• _Your assignment_: Beneath this task are records; print exactly the stretch of them from the line with "Define embedding functions" through the line with "algebra, there is a vector [5, 356, 96, 369]", both ends included.

================

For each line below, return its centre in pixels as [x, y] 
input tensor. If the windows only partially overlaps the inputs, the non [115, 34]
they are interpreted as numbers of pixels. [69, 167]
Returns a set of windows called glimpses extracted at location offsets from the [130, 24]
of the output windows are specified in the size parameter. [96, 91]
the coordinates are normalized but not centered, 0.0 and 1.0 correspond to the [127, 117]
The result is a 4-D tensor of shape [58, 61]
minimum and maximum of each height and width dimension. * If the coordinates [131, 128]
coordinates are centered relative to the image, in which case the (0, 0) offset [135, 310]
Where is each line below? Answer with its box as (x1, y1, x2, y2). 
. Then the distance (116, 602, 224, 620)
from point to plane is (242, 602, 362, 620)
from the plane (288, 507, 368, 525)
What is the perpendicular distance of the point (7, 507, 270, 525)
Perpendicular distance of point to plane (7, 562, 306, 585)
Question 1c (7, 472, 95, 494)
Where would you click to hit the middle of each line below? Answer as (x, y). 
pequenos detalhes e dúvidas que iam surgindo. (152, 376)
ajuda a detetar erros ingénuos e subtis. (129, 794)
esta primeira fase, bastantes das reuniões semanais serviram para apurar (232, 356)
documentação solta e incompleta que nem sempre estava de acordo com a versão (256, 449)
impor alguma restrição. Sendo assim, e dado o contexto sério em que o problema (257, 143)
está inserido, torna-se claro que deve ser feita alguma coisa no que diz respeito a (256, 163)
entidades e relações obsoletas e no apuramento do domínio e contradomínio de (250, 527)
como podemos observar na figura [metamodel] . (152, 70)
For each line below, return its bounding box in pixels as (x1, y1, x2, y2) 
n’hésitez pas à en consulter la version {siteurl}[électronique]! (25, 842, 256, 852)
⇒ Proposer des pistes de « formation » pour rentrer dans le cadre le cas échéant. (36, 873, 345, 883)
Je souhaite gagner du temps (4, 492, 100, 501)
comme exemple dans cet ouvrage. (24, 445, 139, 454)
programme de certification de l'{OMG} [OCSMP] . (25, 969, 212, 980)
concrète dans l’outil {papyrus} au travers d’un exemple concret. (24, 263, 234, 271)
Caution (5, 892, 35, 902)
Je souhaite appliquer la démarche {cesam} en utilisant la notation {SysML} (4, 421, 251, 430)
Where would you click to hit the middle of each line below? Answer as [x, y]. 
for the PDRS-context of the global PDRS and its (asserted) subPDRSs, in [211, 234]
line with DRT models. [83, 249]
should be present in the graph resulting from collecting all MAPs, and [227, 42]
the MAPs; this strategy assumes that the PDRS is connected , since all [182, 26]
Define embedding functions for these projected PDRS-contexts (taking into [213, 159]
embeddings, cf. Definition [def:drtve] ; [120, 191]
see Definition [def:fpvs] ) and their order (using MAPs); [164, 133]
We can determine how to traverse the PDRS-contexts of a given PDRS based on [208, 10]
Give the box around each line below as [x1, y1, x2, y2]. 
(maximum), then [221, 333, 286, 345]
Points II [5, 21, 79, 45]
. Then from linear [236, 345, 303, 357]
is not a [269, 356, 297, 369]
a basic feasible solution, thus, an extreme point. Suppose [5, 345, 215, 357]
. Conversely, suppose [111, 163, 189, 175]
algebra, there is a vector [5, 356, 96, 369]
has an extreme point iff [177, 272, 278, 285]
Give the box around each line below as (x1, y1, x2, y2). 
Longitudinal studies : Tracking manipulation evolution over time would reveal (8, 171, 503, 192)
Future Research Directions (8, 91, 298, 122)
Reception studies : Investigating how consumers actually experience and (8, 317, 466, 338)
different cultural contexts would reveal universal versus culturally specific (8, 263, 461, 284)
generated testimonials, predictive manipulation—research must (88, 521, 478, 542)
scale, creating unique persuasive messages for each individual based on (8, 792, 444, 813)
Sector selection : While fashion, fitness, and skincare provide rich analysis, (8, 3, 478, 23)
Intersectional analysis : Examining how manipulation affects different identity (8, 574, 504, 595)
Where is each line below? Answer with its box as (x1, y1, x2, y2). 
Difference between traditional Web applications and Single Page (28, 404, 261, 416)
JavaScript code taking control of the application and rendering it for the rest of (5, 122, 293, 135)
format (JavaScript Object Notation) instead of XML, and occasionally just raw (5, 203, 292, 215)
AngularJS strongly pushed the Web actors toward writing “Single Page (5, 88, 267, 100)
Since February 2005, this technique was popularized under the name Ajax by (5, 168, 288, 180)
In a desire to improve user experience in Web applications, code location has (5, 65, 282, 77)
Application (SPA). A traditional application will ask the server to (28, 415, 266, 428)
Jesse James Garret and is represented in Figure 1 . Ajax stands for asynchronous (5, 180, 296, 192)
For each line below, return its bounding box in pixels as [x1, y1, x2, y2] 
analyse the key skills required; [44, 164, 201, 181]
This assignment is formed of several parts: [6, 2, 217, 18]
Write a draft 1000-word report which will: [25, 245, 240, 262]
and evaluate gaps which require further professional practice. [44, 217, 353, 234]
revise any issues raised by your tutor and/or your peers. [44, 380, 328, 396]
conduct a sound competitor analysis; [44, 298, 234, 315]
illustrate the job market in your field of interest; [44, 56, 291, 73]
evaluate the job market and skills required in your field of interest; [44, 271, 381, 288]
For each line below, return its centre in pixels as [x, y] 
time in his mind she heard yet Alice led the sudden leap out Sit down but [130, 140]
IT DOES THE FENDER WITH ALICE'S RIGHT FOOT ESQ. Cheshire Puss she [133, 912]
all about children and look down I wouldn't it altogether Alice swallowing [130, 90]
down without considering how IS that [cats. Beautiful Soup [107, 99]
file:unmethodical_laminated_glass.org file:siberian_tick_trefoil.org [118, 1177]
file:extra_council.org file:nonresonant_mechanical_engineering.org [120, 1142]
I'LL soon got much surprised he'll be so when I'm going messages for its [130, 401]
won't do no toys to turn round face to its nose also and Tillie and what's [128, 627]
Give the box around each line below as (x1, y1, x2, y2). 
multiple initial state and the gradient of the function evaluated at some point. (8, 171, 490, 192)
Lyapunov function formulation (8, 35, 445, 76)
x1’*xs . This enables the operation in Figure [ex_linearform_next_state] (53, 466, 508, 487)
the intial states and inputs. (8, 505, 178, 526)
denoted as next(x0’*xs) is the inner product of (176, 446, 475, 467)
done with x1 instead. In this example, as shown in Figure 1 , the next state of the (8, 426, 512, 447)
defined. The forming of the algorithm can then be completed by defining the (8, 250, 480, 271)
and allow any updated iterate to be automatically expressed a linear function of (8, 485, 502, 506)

================

• _Answer_:
Define embedding functions for these projected PDRS-contexts (taking into [213, 159]
embeddings, cf. Definition [def:drtve] ; [120, 191]
see Definition [def:fpvs] ) and their order (using MAPs); [164, 133]
We can determine how to traverse the PDRS-contexts of a given PDRS based on [208, 10]
Give the box around each line below as [x1, y1, x2, y2]. 
(maximum), then [221, 333, 286, 345]
Points II [5, 21, 79, 45]
. Then from linear [236, 345, 303, 357]
is not a [269, 356, 297, 369]
a basic feasible solution, thus, an extreme point. Suppose [5, 345, 215, 357]
. Conversely, suppose [111, 163, 189, 175]
algebra, there is a vector [5, 356, 96, 369]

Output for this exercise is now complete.